Posted to commits@arrow.apache.org by em...@apache.org on 2020/09/25 08:01:40 UTC
[arrow] branch decimal256 updated: Archery C++ round trip working.
Java disabled. Fix c-bridge (#8268)
This is an automated email from the ASF dual-hosted git repository.
emkornfield pushed a commit to branch decimal256
in repository https://gitbox.apache.org/repos/asf/arrow.git
The following commit(s) were added to refs/heads/decimal256 by this push:
new 50c956b Archery C++ round trip working.
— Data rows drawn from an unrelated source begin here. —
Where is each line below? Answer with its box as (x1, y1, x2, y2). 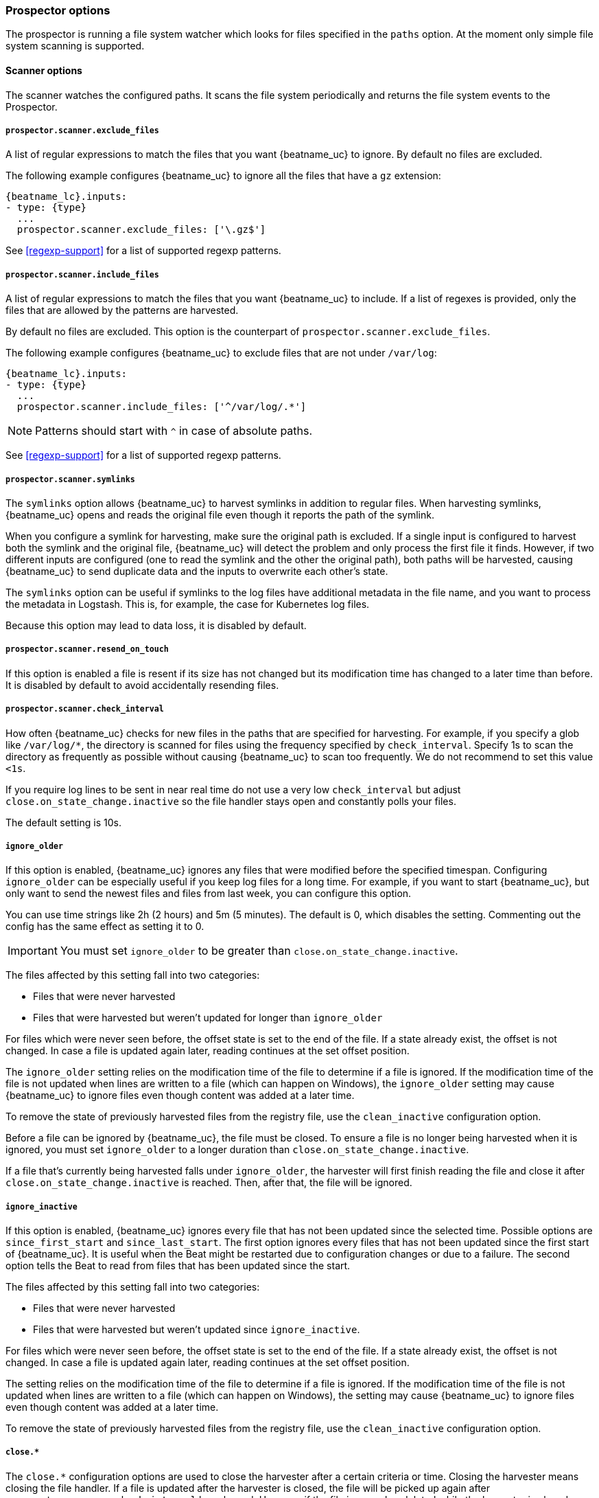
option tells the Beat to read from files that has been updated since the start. (5, 1260, 351, 1272)
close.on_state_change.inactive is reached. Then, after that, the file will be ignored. (5, 1177, 412, 1189)
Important (8, 944, 58, 958)
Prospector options (5, 3, 110, 17)
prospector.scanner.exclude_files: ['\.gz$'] (16, 224, 266, 236)
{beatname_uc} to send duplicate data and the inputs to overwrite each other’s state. (5, 565, 388, 577)
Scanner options (5, 64, 82, 76)
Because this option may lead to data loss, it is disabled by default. (5, 619, 307, 631)
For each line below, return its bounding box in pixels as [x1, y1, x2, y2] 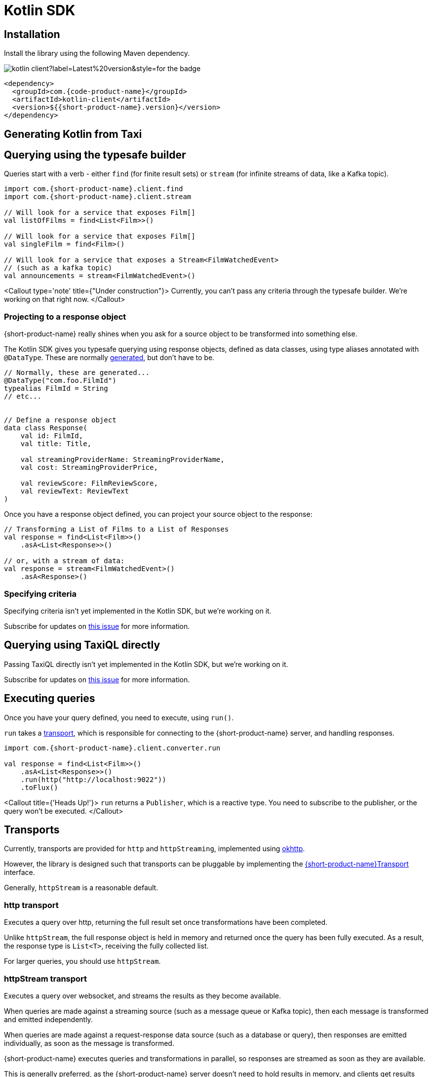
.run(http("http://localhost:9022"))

Java disabled. Fix c-bridge (#8268)
50c956b is described below
commit 50c956bce0f38566e79ff2b7318f3da3b837d917
Author: emkornfield <em...@gmail.com>
AuthorDate: Fri Sep 25 01:00:58 2020 -0700
Archery C++ round trip working. Java disabled. Fix c-bridge (#8268)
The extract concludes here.